**Activity:**
Without the images, output each record below as it stands.

**Dataset extract:**
>>>>>

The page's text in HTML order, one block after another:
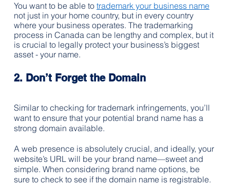
You want to be able to trademark your business name
not just in your home country, but in every country
where your business operates. The trademarking
process in Canada can be lengthy and complex, but it
is crucial to legally protect your business’s biggest
asset - your name.
2. Don’t Forget the Domain
Similar to checking for trademark infringements, you’ll
want to ensure that your potential brand name has a
strong domain available.
A web presence is absolutely crucial, and ideally, your
website’s URL will be your brand name—sweet and
simple. When considering brand name options, be
sure to check to see if the domain name is registrable.
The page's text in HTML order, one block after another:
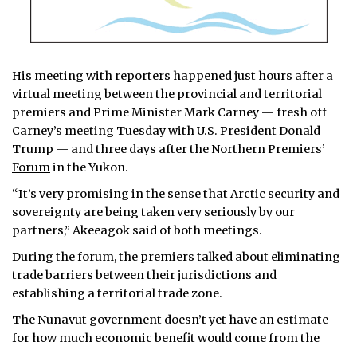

<<<<<

**Solution to this task:**
The page's text in HTML order, one block after another:
You want to be able to trademark your business name
not just in your home country, but in every country
where your business operates. The trademarking
process in Canada can be lengthy and complex, but it
is crucial to legally protect your business’s biggest
asset - your name.
2. Don’t Forget the Domain
Similar to checking for trademark infringements, you’ll
want to ensure that your potential brand name has a
strong domain available.
A web presence is absolutely crucial, and ideally, your
website’s URL will be your brand name—sweet and
simple. When considering brand name options, be
sure to check to see if the domain name is registrable.
The page's text in HTML order, one block after another:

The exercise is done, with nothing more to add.